A controlled experiment comparing two versions of a design to determine which performs better against a defined metric. Users are randomly split between version A and version B, and results are analyzed for statistical significance before drawing conclusions.
Common contexts
- Testing two checkout button labels to see which drives more completions
- Comparing a tabbed layout versus a single-scroll page for a pricing section
- Running headline variants on a landing page to improve sign-up rate
Use when
Use A/B testing when you have a single, clearly defined hypothesis and enough traffic to reach statistical significance within a reasonable timeframe — typically 1,000+ unique visitors per variant per week. It's most effective after qualitative research has already identified the problem and given you a specific directional guess.
Avoid when
Avoid A/B testing when traffic is too low — you'll run the experiment for months and still end up with inconclusive results that feel like data but carry none of the certainty. It also wastes engineering and design time when the change is so small it wouldn't meaningfully affect the user experience either way.

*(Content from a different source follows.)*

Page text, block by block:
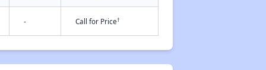
- Call for Price†

If you can't articulate the reason you expect variant B to win before the test starts, you're not running an experiment — you're guessing with extra steps.
Real-world examples
- Google tested 41 shades of blue for its toolbar links in 2009, picking the top performer that added an estimated $200M in annual revenue.
- Amazon runs thousands of simultaneous A/B experiments, including CTA copy, product image layout, and review placement.
- Netflix continuously A/B tests thumbnail artwork for titles, finding that personalised images can increase click-through rates by over 20%.